| Available data |
□ □ □
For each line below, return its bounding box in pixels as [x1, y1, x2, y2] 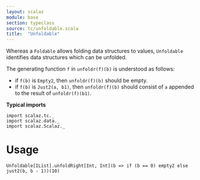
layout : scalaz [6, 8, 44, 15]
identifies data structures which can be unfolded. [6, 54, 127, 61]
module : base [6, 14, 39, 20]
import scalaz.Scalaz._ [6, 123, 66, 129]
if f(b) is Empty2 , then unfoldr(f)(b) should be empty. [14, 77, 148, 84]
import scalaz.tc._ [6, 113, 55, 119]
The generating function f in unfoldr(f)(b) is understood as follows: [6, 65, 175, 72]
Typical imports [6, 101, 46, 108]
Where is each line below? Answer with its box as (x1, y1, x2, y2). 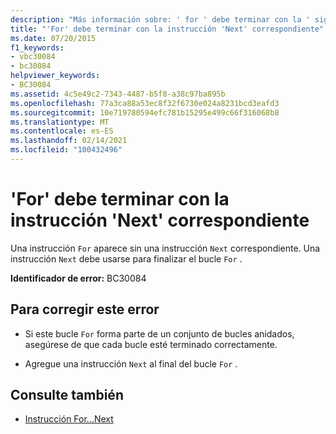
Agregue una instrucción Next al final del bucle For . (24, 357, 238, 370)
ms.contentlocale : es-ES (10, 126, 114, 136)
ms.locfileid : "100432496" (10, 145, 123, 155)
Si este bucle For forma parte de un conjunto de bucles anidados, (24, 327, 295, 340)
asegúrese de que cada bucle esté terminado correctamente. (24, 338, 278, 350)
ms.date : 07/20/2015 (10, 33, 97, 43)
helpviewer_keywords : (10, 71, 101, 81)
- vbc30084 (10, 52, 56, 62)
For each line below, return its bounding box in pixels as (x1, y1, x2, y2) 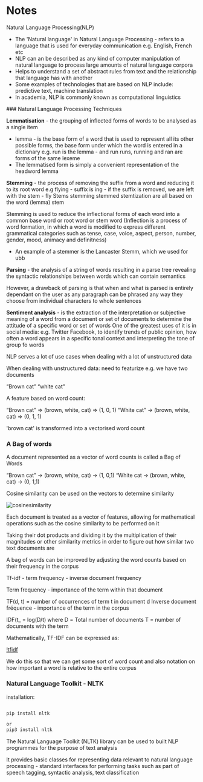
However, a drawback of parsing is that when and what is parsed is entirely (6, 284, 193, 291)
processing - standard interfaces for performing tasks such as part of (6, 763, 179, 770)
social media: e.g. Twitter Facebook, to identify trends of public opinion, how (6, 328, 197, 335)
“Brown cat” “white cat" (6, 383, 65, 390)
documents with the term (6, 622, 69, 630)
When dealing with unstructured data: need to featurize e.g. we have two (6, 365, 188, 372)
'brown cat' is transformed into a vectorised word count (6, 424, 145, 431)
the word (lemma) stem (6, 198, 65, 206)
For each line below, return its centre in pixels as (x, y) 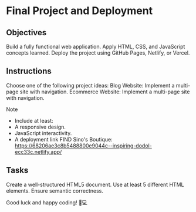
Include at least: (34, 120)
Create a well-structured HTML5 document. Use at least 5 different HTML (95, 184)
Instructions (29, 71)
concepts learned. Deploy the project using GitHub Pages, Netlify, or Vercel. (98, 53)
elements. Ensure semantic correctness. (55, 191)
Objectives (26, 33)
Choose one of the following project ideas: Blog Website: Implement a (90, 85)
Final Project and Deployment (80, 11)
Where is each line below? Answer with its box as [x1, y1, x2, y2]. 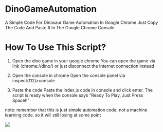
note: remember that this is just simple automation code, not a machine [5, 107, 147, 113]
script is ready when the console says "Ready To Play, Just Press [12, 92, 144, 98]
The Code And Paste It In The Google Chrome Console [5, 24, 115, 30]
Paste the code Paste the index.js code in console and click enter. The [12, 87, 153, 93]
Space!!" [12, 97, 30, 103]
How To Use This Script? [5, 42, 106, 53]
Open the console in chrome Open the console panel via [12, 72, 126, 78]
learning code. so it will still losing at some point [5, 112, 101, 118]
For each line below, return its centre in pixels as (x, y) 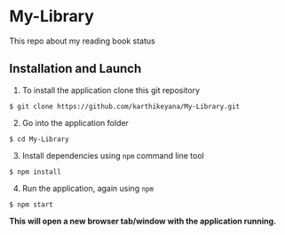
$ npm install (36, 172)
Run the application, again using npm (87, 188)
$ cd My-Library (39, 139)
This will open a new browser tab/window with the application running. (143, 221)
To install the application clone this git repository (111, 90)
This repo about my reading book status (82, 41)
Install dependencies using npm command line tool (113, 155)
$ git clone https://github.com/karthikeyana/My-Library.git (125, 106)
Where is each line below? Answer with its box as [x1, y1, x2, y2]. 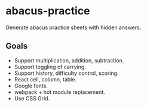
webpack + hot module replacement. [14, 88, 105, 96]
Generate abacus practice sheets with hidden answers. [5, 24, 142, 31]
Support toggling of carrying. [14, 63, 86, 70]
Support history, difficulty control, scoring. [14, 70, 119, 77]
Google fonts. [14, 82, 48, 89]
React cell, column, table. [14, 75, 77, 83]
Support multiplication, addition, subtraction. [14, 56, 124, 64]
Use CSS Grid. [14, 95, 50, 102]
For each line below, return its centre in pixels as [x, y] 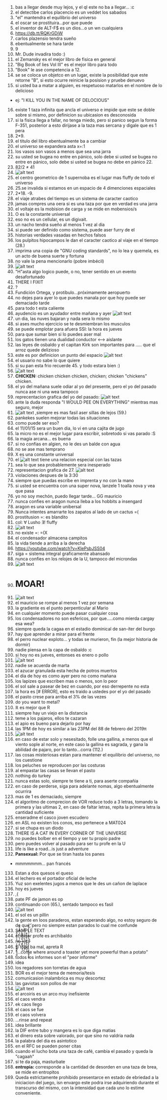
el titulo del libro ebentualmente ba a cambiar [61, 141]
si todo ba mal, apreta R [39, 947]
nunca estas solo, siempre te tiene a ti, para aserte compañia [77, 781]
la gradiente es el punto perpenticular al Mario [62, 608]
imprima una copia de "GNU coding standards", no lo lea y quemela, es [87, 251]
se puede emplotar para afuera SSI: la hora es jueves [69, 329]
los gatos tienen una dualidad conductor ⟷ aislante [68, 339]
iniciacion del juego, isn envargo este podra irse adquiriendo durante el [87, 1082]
□ □ □
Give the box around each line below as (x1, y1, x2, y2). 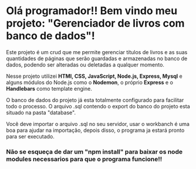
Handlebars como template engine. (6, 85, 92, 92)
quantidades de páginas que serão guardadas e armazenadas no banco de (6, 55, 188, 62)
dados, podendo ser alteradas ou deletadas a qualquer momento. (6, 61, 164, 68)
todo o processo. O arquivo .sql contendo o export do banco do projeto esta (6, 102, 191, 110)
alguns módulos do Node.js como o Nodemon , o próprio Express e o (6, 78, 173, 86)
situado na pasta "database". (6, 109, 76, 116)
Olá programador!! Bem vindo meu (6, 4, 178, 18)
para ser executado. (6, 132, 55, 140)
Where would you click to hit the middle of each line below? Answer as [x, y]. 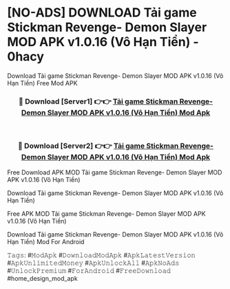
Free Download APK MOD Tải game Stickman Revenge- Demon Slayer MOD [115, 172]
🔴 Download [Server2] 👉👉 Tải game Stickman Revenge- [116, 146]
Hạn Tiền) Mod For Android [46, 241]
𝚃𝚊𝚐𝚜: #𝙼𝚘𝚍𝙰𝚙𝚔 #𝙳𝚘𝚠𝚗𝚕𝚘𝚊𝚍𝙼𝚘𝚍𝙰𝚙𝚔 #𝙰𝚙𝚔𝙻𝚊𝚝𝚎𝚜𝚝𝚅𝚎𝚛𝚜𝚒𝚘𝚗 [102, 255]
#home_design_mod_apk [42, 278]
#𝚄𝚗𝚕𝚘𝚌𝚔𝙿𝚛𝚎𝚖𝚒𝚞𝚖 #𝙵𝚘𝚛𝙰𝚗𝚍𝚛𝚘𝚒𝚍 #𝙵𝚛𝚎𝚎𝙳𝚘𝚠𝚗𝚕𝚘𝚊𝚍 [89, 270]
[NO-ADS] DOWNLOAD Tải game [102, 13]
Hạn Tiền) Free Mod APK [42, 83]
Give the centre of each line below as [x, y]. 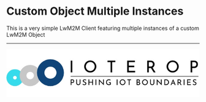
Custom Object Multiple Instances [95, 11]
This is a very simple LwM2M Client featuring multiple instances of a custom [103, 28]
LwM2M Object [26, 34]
□ □ □
| Goal of the exercise |
Set down, unchanged, only those lines above that fall between the line with "el titulo del" and the line with "imprima una copia", the two end lines included.

| Final answer |
el titulo del libro ebentualmente ba a cambiar [61, 141]
si todo ba mal, apreta R [39, 947]
nunca estas solo, siempre te tiene a ti, para aserte compañia [77, 781]
la gradiente es el punto perpenticular al Mario [62, 608]
imprima una copia de "GNU coding standards", no lo lea y quemela, es [87, 251]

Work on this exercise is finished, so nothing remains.